Frequently asked questions about caring for children after a tragic event can be found here.
Support over the phone
The British Red Cross helpline is also available to anyone who has been affected by the Grenfell Tower fire. For practical or emotional support please call the helpline on 0800 458 9472. The line is open from 8am to 8pm.
Kooth.com is a free online counselling service for children aged 11 to 19.
NHS Go provides health information for young people under the age of 25, including advice on coping with stress after a major incident.
The Good Grief Trust aims to ensure that young people can talk to someone and get free, confidential support. A programme of events will be taking place this summer to allow young people to have fun and receive one-to-one support if they have been affected by the Grenfell Tower fire. Details of these events will be shared in the near future.
Schools, youth clubs, play centres and children’s centres
Local children’s centres and other childcare locations are able to offer advice and support for families, including helping families access counselling services.

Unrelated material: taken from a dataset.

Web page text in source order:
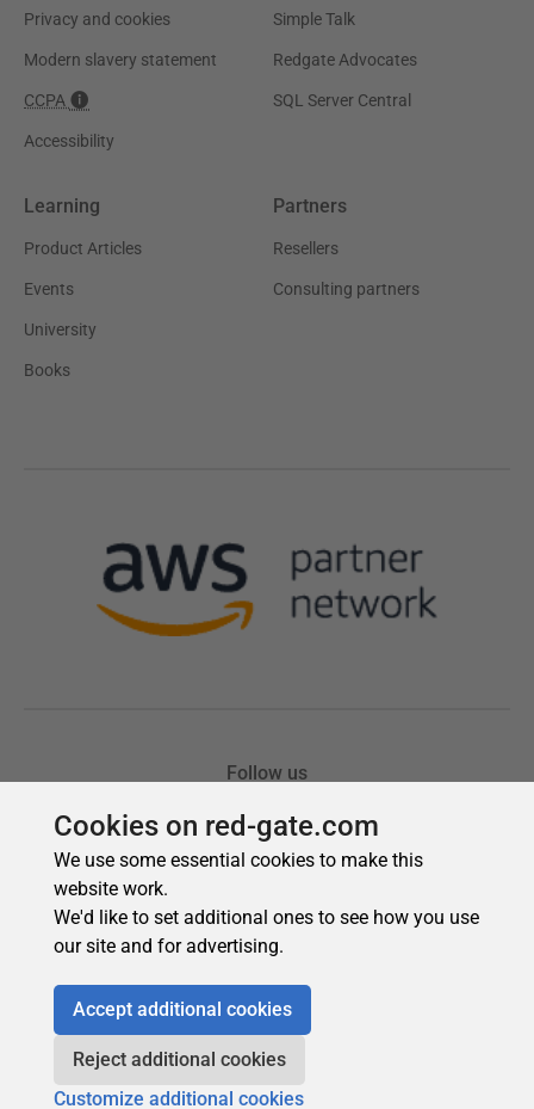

Support for disabled children and children with learning difficulties
Full of Life Kensington and Chelsea website
Extra support available
If you think a child or young person is in need of more support than can be provided by the services above, you can call the dedicated NHS response line on 0800 0234 650 or email email@example.com. This is available 24 hours a day. Please let the operator know you are calling as a result of the Grenfell Tower fire.
Turning Point have a Friends and Family team in place to offer free and confidential support to people who have been affected by someone else's drinking or drug taking. Visit their website here to find a service near you.
The Advocacy Project
The Advocacy Project is an independent charity based in Ladbroke Grove providing Independent Mental Health Advocacy for residents of both Westminster and RBKC. They support residents of the borough to access mental health services, raise issues of concern with services and support people to speak up. Attached is a copy of their Book of Services, which is a guide compiled by their Different Voices group, with input from service users who access local mental health resources. The Book features local organisations and support services that have been recommended or researched by service users. It has been widely welcomed by those who have accessed support through its use and also by the people who work with service users in a variety of settings; from people in hospital to those in the community.
They have now compiled an insert to the Book of Services highlighting a number of additional services that may be of support to those affected by the Grenfell fire.
They have been consulting with Central and North West London NHS Trust to identify what additional services or resources are being considered by the Trust and to see how best residents will be able to access these services. They are aware that the list of local services continues to change, along with the needs of local residents. They are also aware that the insert is written in English and would be happy to try and identify translation resources that would be most useful for residents.
Cruse Bereavement Care is a national charity for bereaved people in England, Wales and Northern Ireland. Cruse offers support to adults, young people and children when someone dies, whatever the circumstances. They offer face-to-face, telephone, email and website support.
Their free phone helpline is 0808 808 1677 and is open Monday to Friday 9:30am to 5pm (excluding bank holidays), with extended hours to 8pm on Tuesdays, Wednesdays and Thursdays. You can also email them on firstname.lastname@example.org.
A Red Cross helpline is in action to help give practical or emotional support to anyone who needs it and capacity of this is being expanded to give people a central point of contact. The number is 0800 458 9472 - available 8am to 8pm. Out of these hours, messages can be left on an answerphone which will be picked up and responded to at 8am.